The ensemble model performs better with an increased accuracy of 0.71% compared to random forest model. It also has a yes prediction rate of more than 8.06% and a no prediction rate of less than 11.82%.
It has a p-value of 0.0522 which is borderline significant and slightly better than random chance of profit growth prediction but is not strong enough to be considered definitively significant.
Based on the goal of the project; to predict profit growth in the future,the ensemble model is recommended as the primary model due to its high TPR: 78%, correctly identifying companies that will have profit growth.

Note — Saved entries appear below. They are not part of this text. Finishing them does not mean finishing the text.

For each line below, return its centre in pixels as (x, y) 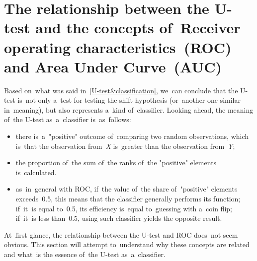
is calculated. (36, 172)
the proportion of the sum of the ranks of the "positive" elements (116, 163)
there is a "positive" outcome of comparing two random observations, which (132, 136)
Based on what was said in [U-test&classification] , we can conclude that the (121, 90)
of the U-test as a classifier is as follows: (68, 119)
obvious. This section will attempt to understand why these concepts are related (127, 244)
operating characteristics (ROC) (118, 47)
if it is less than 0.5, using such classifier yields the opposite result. (119, 218)

Random forest model remains statistically significant and recommended if sensitivity is not prioritized over predictive reliability at a p value of 0.0004124 and TPR: 70%
N/B: In lieu of ROC curve visualizations, model discrimination performance is summarized through Sensitivity(TPR) and Specificity(TNR) metrics across all models which captures similar trade off between true positive and true negative rates at the chosen classification threshold.
Limitation
The small data size of only 800 observations limit model learning with 10 of the 200 observations representing all the feature categories of the dataset.